● Exercise requirements
What is wanted is the line holding "Flights from San Antonio" and every later line through the end of the entries, set down exactly.

(Extracted data entries)

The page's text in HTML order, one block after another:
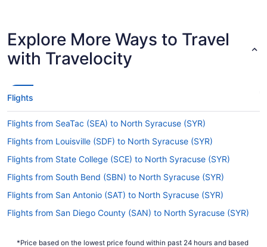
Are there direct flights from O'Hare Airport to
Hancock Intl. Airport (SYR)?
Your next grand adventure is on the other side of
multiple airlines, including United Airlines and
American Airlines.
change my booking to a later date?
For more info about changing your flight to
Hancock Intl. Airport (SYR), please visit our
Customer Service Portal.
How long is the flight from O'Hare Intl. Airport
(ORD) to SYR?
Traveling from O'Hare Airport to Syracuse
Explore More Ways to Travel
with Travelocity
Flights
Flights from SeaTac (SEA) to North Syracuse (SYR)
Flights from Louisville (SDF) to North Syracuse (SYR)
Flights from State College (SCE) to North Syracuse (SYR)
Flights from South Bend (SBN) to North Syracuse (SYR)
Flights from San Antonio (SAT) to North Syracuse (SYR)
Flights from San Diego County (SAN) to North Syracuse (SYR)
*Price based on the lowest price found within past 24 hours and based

● Response to this task
Flights from San Antonio (SAT) to North Syracuse (SYR)
Flights from San Diego County (SAN) to North Syracuse (SYR)
*Price based on the lowest price found within past 24 hours and based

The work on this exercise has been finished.